* Task item:
Go through the data below. Pull out every line that has the word "children".

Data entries
* * * * * * *

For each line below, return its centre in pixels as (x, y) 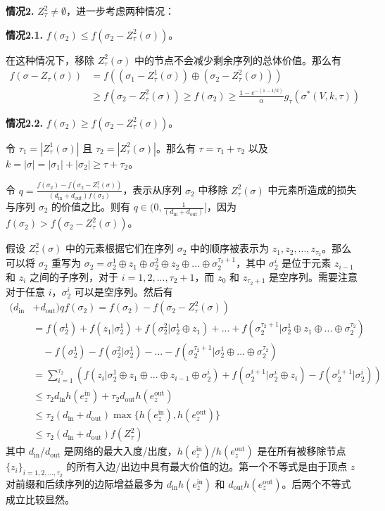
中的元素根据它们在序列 (120, 248)
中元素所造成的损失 (312, 190)
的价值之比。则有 (91, 207)
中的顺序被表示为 (230, 248)
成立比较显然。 (40, 499)
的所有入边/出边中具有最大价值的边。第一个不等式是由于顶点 (207, 466)
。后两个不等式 (316, 483)
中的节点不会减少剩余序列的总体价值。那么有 (238, 59)
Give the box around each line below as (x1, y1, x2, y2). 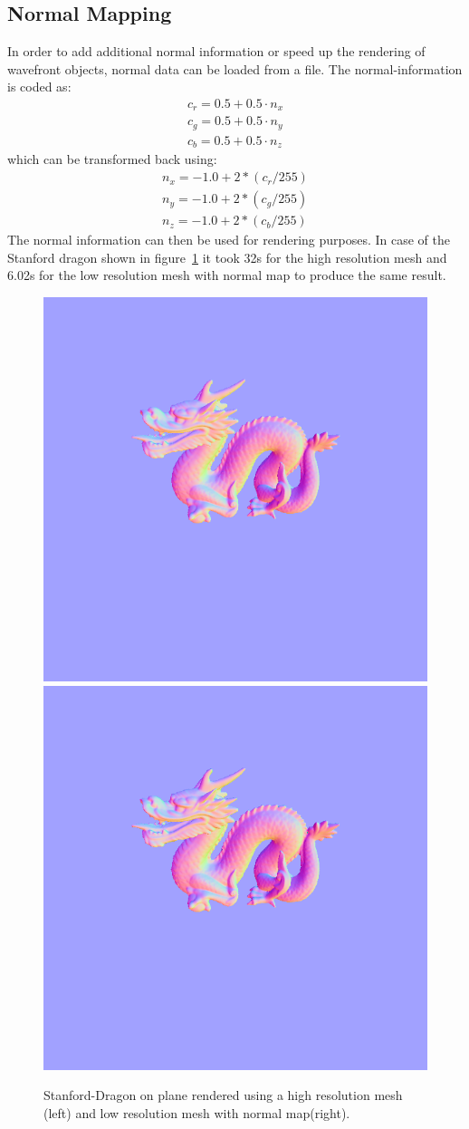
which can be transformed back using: (7, 150, 217, 169)
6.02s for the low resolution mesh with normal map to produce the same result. (7, 265, 446, 285)
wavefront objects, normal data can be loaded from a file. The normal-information (7, 59, 463, 78)
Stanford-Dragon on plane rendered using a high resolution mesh (43, 1086, 403, 1105)
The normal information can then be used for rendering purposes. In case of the (7, 230, 451, 249)
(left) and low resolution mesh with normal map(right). (43, 1103, 350, 1122)
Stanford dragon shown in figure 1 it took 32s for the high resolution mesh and (7, 247, 447, 266)
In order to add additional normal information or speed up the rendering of (7, 42, 426, 61)
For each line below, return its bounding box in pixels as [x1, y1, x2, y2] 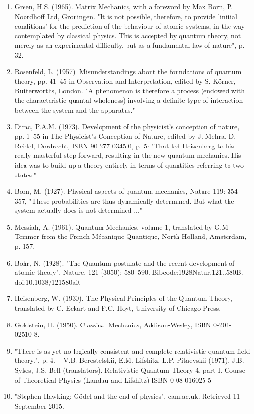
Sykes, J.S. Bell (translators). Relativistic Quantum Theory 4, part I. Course [14, 365, 245, 375]
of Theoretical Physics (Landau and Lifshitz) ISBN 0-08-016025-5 [14, 374, 212, 384]
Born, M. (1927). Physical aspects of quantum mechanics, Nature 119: [14, 186, 226, 196]
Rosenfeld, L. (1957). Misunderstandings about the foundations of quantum [14, 66, 242, 76]
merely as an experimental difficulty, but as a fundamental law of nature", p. [14, 40, 245, 50]
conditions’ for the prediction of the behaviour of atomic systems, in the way [14, 21, 245, 31]
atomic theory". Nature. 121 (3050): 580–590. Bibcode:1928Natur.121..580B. [14, 267, 243, 277]
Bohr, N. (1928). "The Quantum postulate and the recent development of [14, 257, 235, 267]
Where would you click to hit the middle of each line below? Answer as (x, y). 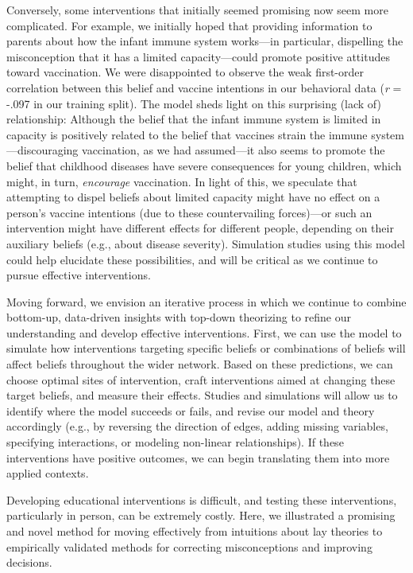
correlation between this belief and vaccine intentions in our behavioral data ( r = (204, 87)
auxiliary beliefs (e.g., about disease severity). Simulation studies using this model (206, 243)
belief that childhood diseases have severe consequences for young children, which (204, 165)
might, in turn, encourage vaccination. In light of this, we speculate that (182, 181)
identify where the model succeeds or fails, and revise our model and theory (191, 410)
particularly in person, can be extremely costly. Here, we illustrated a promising (201, 515)
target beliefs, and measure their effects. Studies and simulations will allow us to (202, 395)
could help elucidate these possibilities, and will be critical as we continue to (192, 259)
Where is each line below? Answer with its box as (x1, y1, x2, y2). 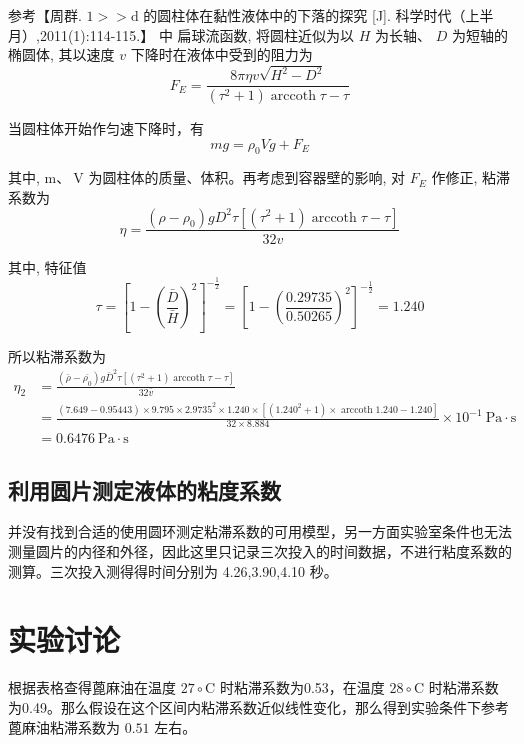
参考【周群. (8, 5, 82, 25)
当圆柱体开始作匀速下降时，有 (8, 117, 204, 138)
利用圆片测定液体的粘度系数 (8, 474, 281, 505)
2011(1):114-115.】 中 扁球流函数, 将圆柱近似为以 (39, 24, 355, 45)
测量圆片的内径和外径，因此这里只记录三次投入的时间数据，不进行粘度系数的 (8, 541, 512, 562)
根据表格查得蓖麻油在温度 (8, 677, 176, 698)
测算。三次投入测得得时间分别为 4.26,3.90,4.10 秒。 (8, 560, 338, 581)
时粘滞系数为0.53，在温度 (219, 677, 385, 698)
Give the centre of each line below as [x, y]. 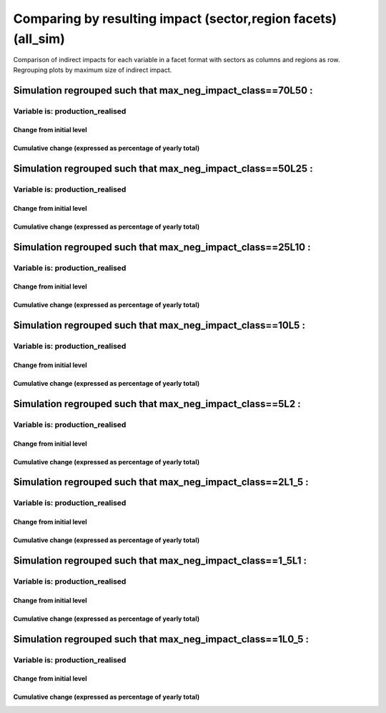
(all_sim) [39, 39]
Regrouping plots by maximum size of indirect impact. [93, 70]
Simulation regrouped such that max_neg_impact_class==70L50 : [163, 90]
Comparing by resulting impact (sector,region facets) [175, 19]
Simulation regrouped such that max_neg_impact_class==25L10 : [162, 247]
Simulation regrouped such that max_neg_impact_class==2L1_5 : [161, 482]
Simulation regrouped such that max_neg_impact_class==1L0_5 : [161, 639]
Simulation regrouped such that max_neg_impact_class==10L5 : [159, 325]
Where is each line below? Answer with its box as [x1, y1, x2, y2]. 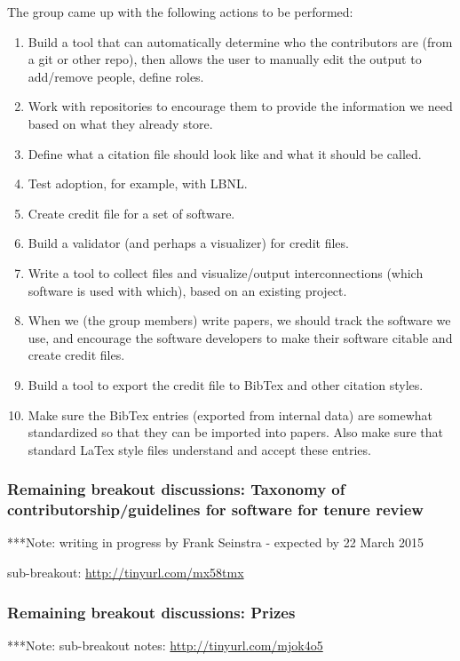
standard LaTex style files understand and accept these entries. [28, 440, 371, 458]
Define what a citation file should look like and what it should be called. [28, 144, 422, 163]
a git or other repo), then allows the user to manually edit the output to [28, 50, 422, 68]
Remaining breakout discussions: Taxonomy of [7, 478, 345, 500]
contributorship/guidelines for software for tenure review [7, 498, 424, 521]
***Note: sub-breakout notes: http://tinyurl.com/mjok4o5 [7, 635, 323, 654]
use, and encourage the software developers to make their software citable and [28, 328, 453, 346]
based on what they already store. [28, 114, 213, 132]
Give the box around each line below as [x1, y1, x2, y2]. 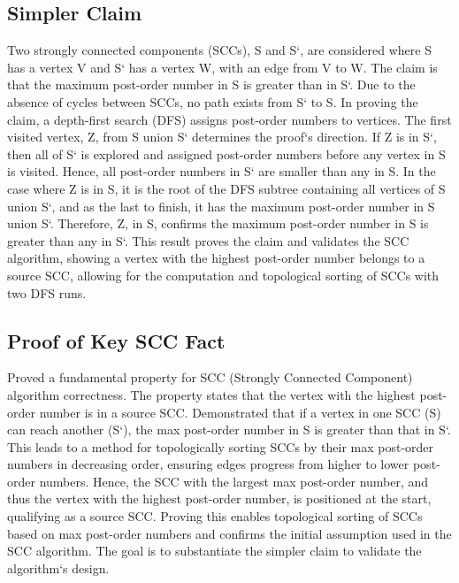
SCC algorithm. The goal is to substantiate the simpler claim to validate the [7, 541, 422, 560]
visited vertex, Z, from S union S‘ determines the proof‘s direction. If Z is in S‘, [7, 127, 437, 146]
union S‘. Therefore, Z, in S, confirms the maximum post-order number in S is [7, 214, 429, 233]
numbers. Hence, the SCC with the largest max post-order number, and [39, 472, 429, 490]
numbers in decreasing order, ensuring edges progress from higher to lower [7, 455, 409, 473]
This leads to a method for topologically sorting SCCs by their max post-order [7, 437, 434, 456]
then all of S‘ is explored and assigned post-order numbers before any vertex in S [7, 144, 446, 163]
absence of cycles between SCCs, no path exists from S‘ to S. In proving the [7, 92, 418, 111]
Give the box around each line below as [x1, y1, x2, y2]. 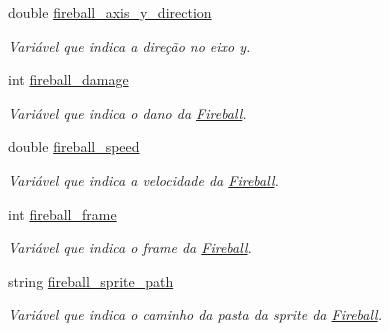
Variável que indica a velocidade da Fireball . [8, 169, 279, 190]
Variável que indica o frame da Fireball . [8, 237, 252, 258]
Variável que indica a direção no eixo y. [8, 35, 251, 56]
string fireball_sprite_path [8, 270, 174, 291]
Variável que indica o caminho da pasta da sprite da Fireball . [8, 304, 383, 325]
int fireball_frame [8, 203, 117, 224]
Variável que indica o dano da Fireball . [8, 102, 247, 123]
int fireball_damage [8, 69, 129, 90]
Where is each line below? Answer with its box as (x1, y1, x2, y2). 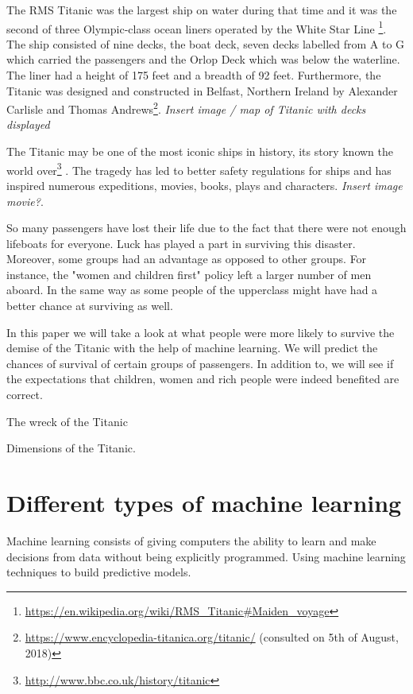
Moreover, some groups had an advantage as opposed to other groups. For (6, 250, 367, 267)
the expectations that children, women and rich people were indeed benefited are (6, 370, 399, 387)
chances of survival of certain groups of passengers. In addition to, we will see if (6, 355, 394, 371)
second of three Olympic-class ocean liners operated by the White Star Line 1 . (6, 17, 387, 37)
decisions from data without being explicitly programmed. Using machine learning (6, 548, 406, 564)
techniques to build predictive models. (6, 564, 191, 580)
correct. (6, 386, 43, 403)
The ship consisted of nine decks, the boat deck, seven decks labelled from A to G (6, 35, 405, 52)
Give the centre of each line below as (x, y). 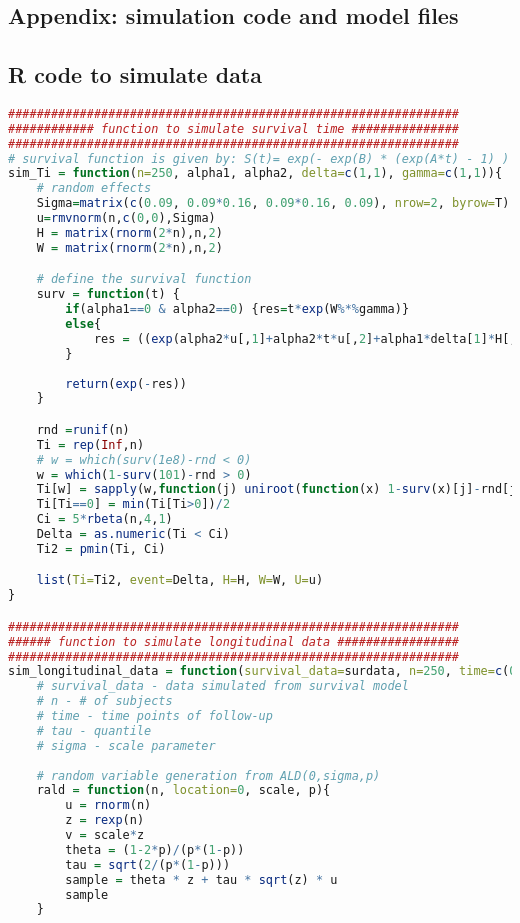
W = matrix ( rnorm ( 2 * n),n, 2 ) (129, 247)
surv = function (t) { (108, 294)
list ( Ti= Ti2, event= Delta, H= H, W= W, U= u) (180, 580)
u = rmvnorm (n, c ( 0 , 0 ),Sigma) (126, 218)
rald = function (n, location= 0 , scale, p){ (183, 790)
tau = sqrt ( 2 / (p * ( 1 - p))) (148, 864)
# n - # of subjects (104, 701)
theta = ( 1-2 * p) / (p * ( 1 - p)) (155, 849)
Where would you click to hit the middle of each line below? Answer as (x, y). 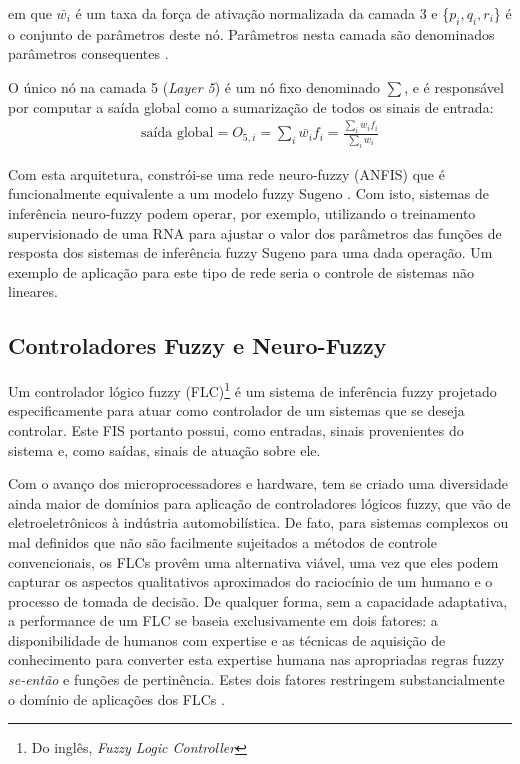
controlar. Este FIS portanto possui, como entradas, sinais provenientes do (236, 429)
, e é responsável (454, 86)
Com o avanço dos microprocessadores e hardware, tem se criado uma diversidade (258, 483)
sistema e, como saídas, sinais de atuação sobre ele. (164, 449)
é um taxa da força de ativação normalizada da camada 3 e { (262, 13)
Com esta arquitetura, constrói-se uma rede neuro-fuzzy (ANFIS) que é (226, 173)
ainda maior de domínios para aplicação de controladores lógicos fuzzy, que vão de (259, 502)
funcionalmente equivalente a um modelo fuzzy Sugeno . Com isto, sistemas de (248, 193)
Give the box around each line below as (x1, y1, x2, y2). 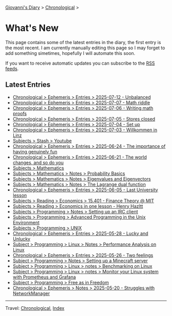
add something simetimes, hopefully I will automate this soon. (5, 50, 136, 56)
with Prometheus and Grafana (12, 274, 76, 280)
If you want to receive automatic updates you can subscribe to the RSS (5, 60, 155, 66)
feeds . (5, 65, 19, 71)
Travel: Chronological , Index (5, 305, 65, 311)
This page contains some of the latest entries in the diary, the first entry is (5, 39, 161, 45)
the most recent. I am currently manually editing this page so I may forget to (5, 45, 165, 51)
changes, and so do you (12, 159, 64, 166)
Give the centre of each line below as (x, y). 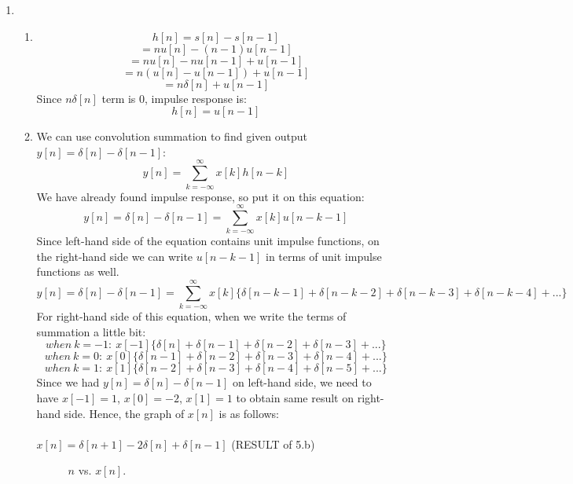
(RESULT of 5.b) (273, 444)
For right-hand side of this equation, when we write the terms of (191, 316)
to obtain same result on (295, 397)
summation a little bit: (91, 331)
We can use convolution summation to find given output (172, 136)
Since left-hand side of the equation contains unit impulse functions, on (208, 241)
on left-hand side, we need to (302, 382)
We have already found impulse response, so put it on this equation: (200, 196)
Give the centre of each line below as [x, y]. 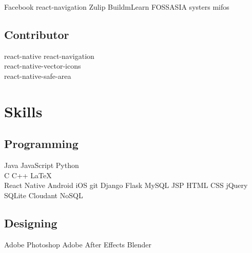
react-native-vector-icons [43, 66]
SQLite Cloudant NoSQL [44, 195]
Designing [31, 223]
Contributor [37, 34]
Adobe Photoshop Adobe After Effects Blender [78, 244]
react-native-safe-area [38, 76]
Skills [23, 111]
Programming [41, 144]
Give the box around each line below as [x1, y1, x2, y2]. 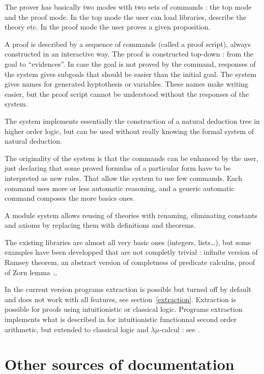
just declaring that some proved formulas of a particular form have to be [5, 163, 231, 173]
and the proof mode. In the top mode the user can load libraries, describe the [5, 11, 246, 22]
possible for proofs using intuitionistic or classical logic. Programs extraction [5, 304, 243, 314]
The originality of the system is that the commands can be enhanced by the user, [5, 152, 258, 163]
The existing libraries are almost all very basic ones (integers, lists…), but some [5, 236, 251, 247]
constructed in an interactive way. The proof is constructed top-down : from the [5, 48, 254, 59]
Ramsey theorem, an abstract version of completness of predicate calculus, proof [5, 257, 255, 268]
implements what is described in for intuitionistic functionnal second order [5, 314, 237, 325]
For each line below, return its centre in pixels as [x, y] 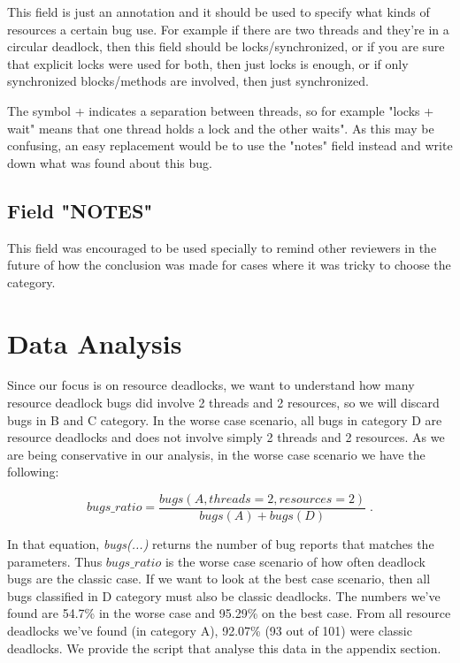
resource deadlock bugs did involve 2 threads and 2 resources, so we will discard [223, 403]
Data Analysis [95, 343]
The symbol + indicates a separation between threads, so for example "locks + [221, 110]
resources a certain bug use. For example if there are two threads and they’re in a [228, 29]
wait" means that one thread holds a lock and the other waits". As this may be [221, 128]
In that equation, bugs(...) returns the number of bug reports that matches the [221, 544]
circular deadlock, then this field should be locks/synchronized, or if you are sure [226, 46]
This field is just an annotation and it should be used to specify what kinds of [218, 11]
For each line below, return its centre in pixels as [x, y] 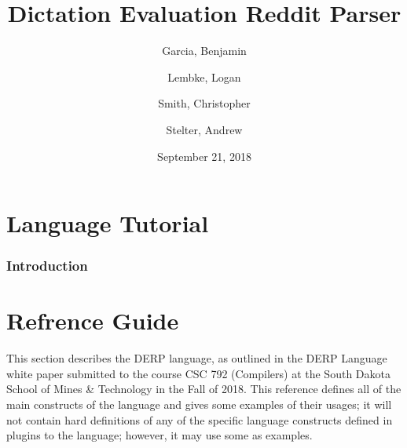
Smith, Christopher [204, 103]
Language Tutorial [108, 223]
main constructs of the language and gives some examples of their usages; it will [199, 404]
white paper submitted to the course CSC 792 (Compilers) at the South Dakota [198, 373]
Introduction [47, 266]
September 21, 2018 [204, 156]
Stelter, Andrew [204, 129]
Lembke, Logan [204, 76]
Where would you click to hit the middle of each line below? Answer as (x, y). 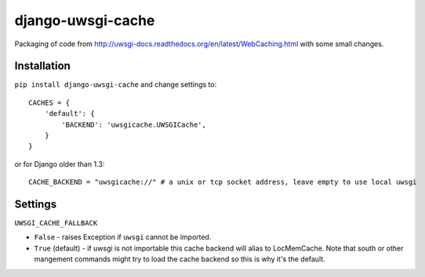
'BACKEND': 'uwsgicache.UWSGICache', (134, 124)
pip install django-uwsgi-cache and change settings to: (116, 85)
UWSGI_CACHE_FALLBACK (56, 223)
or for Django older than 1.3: (60, 164)
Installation (42, 66)
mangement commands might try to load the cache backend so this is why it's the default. (180, 259)
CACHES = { (49, 103)
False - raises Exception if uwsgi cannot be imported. (123, 237)
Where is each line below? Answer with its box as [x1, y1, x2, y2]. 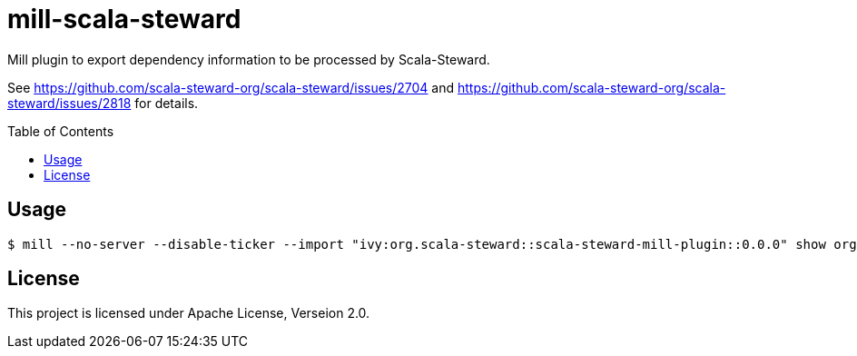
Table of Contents [7, 123, 114, 139]
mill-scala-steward [7, 4, 241, 35]
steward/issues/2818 [7, 94, 132, 111]
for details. [134, 94, 199, 111]
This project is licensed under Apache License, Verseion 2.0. [7, 305, 370, 321]
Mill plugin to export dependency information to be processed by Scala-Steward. [7, 51, 490, 67]
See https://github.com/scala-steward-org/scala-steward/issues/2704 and [7, 79, 455, 95]
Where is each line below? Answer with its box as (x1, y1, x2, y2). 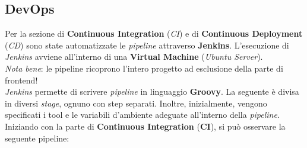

* * * * * * *

* Result:
belief that childhood diseases have severe consequences for young children, which (204, 165)
the expectations that children, women and rich people were indeed benefited are (6, 370, 399, 387)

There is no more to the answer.